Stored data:
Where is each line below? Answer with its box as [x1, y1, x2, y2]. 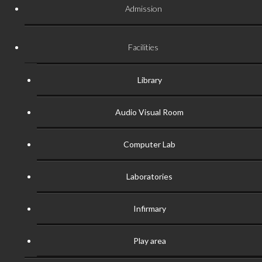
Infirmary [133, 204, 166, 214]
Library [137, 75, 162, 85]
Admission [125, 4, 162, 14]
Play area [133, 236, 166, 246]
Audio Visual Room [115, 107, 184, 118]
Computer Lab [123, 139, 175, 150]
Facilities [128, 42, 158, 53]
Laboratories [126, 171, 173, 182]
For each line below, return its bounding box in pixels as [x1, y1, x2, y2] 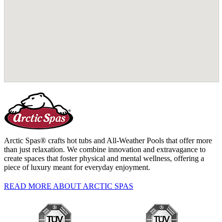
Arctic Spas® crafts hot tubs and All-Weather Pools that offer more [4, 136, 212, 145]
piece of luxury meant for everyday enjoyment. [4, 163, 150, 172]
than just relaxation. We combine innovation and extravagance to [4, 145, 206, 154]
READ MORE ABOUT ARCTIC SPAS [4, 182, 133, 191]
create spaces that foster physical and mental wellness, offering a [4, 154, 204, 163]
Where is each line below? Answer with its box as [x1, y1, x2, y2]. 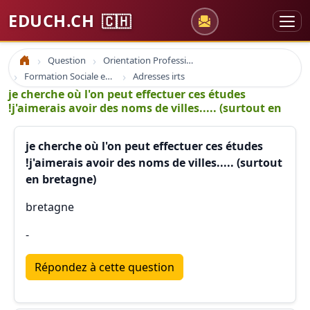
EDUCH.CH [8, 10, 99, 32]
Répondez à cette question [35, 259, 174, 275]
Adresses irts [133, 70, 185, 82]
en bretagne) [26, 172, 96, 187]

* * *

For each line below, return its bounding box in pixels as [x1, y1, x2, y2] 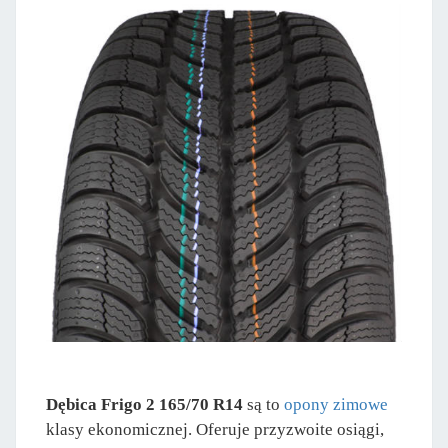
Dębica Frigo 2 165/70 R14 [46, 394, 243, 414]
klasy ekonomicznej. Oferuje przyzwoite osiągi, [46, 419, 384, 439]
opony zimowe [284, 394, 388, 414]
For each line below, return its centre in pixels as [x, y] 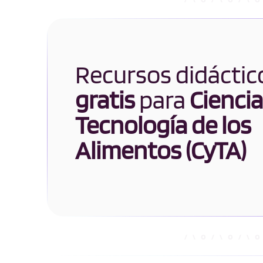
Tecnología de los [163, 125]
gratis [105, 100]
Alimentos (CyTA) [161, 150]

--

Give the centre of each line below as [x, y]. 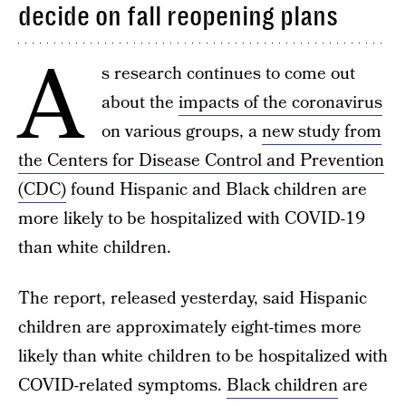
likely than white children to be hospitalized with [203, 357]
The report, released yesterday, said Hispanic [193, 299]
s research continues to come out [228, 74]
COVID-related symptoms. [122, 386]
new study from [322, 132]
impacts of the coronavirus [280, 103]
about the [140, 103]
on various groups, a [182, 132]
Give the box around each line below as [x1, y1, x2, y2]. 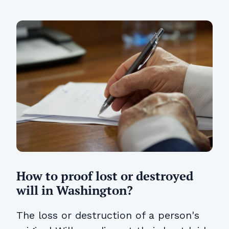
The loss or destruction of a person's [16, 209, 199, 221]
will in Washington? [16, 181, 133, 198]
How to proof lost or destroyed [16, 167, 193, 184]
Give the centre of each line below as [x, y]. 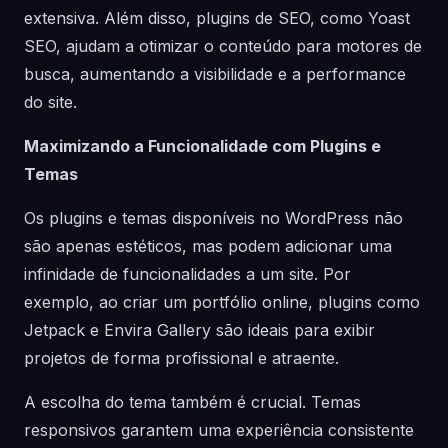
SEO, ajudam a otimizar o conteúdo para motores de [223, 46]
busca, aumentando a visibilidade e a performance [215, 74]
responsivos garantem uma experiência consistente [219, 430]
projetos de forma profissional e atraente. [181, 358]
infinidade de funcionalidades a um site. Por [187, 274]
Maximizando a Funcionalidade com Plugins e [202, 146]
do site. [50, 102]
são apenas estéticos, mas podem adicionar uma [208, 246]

§ Task to complete
The answer must be the lines above from the one containing "Facilities [128, 42, 158, 53]" through the one containing "EDUCH.CH [8, 10, 99, 32]", reproduced exactly, with no pictures and nothing else.

§ Exercise solution
Facilities [128, 42, 158, 53]
Laboratories [126, 171, 173, 182]
For each line below, return its bounding box in pixels as [x1, y1, x2, y2] 
Arctic Spas® crafts hot tubs and All-Weather Pools that offer more [4, 136, 212, 145]
piece of luxury meant for everyday enjoyment. [4, 163, 150, 172]
than just relaxation. We combine innovation and extravagance to [4, 145, 206, 154]
READ MORE ABOUT ARCTIC SPAS [4, 182, 133, 191]
create spaces that foster physical and mental wellness, offering a [4, 154, 204, 163]
Where is each line below? Answer with its box as [x1, y1, x2, y2]. 
EDUCH.CH [8, 10, 99, 32]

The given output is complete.